» What the exercise asks: Leave every image out, and return the rest of the data word for word.

» The data:

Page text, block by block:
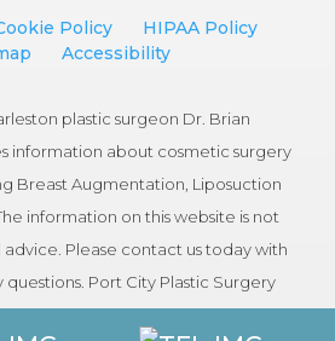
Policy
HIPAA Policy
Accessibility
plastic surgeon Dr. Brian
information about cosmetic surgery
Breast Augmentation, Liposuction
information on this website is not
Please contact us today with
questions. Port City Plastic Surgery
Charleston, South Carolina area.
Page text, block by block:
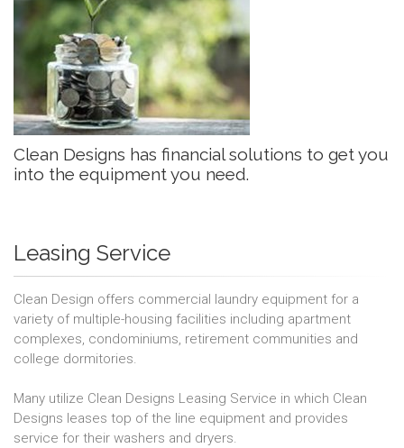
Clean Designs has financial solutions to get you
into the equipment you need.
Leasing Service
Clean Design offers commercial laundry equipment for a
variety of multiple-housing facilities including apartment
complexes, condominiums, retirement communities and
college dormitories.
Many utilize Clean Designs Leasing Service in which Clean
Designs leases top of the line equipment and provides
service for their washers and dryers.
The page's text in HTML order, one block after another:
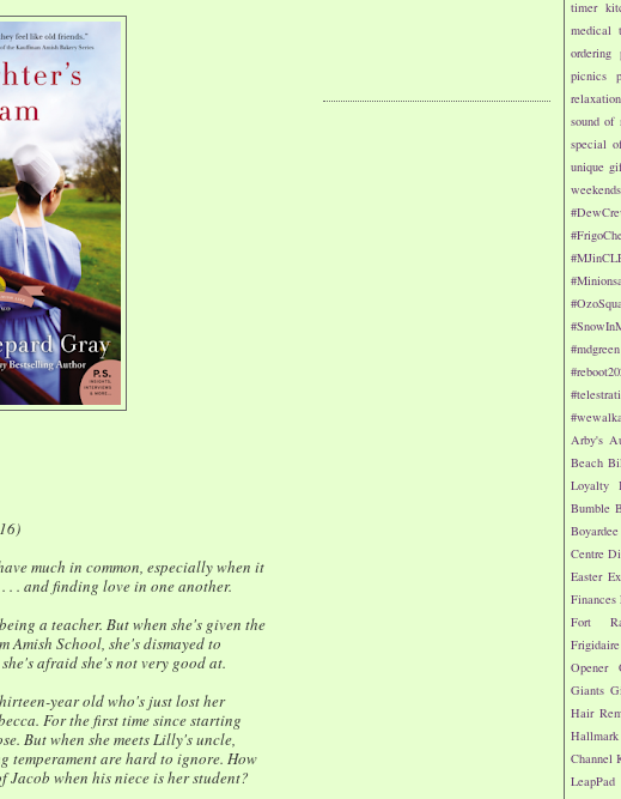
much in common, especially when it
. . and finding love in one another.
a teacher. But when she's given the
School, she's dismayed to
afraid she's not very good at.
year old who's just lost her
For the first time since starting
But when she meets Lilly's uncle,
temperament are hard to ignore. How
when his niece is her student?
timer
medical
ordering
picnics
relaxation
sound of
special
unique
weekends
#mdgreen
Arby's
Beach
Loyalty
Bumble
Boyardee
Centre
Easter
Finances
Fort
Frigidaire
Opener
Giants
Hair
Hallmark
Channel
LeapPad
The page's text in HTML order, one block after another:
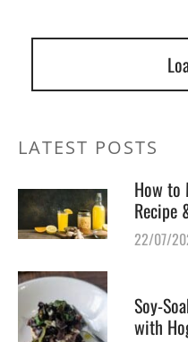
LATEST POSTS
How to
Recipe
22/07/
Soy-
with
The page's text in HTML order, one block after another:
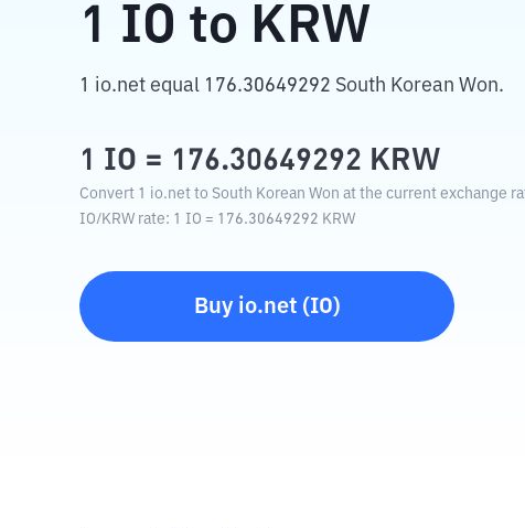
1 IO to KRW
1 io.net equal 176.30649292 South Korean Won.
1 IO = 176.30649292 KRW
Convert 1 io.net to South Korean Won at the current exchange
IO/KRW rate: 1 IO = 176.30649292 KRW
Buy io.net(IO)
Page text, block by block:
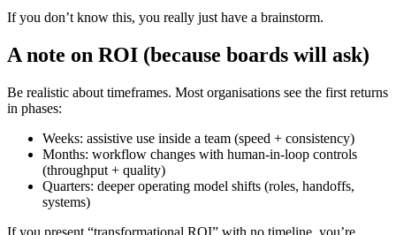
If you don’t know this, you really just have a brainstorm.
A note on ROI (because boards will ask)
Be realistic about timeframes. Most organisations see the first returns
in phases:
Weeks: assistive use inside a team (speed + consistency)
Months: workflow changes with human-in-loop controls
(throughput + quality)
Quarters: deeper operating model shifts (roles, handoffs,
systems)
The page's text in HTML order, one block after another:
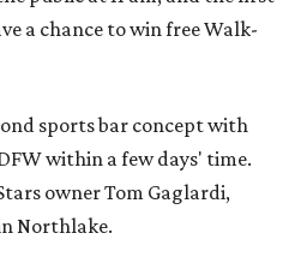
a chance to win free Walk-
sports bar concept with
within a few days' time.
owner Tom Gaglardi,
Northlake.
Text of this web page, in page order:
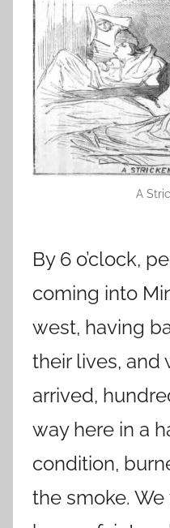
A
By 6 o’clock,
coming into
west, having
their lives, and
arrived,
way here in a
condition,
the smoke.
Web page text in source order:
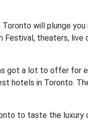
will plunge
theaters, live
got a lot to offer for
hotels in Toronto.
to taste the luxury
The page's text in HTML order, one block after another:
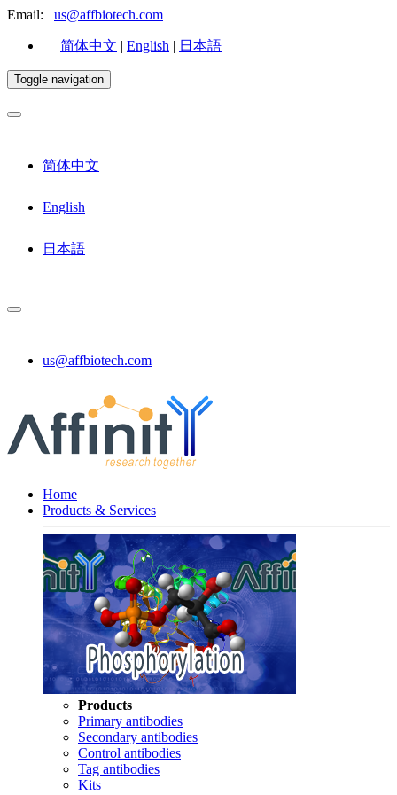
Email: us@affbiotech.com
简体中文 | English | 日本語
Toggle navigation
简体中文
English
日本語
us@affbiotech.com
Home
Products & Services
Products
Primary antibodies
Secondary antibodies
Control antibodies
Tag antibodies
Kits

» Answer box:
Page text, block by block:
Policy
HIPAA Policy
Accessibility
plastic surgeon Dr. Brian
information about cosmetic surgery
Breast Augmentation, Liposuction
information on this website is not
Please contact us today with
questions. Port City Plastic Surgery
Charleston, South Carolina area.
Page text, block by block:
Clean Designs has financial solutions to get you
into the equipment you need.
Leasing Service
Clean Design offers commercial laundry equipment for a
variety of multiple-housing facilities including apartment
complexes, condominiums, retirement communities and
college dormitories.
Many utilize Clean Designs Leasing Service in which Clean
Designs leases top of the line equipment and provides
service for their washers and dryers.
The page's text in HTML order, one block after another:
much in common, especially when it
. . and finding love in one another.
a teacher. But when she's given the
School, she's dismayed to
afraid she's not very good at.
year old who's just lost her
For the first time since starting
But when she meets Lilly's uncle,
temperament are hard to ignore. How
when his niece is her student?
timer
medical
ordering
picnics
relaxation
sound of
special
unique
weekends
#mdgreen
Arby's
Beach
Loyalty
Bumble
Boyardee
Centre
Easter
Finances
Fort
Frigidaire
Opener
Giants
Hair
Hallmark
Channel
LeapPad
The page's text in HTML order, one block after another:
LATEST POSTS
How to
Recipe
22/07/
Soy-
with
The page's text in HTML order, one block after another:
1 IO to KRW
1 io.net equal 176.30649292 South Korean Won.
1 IO = 176.30649292 KRW
Convert 1 io.net to South Korean Won at the current exchange
IO/KRW rate: 1 IO = 176.30649292 KRW
Buy io.net(IO)
Page text, block by block:
If you don’t know this, you really just have a brainstorm.
A note on ROI (because boards will ask)
Be realistic about timeframes. Most organisations see the first returns
in phases:
Weeks: assistive use inside a team (speed + consistency)
Months: workflow changes with human-in-loop controls
(throughput + quality)
Quarters: deeper operating model shifts (roles, handoffs,
systems)
The page's text in HTML order, one block after another:
a chance to win free Walk-
sports bar concept with
within a few days' time.
owner Tom Gaglardi,
Northlake.
Text of this web page, in page order:
A
By 6 o’clock,
coming into
west, having
their lives, and
arrived,
way here in a
condition,
the smoke.
Web page text in source order:
will plunge
theaters, live
got a lot to offer for
hotels in Toronto.
to taste the luxury
The page's text in HTML order, one block after another:
Email: us@affbiotech.com
简体中文 | English | 日本語
Toggle navigation
简体中文
English
日本語
us@affbiotech.com
Home
Products & Services
Products
Primary antibodies
Secondary antibodies
Control antibodies
Tag antibodies
Kits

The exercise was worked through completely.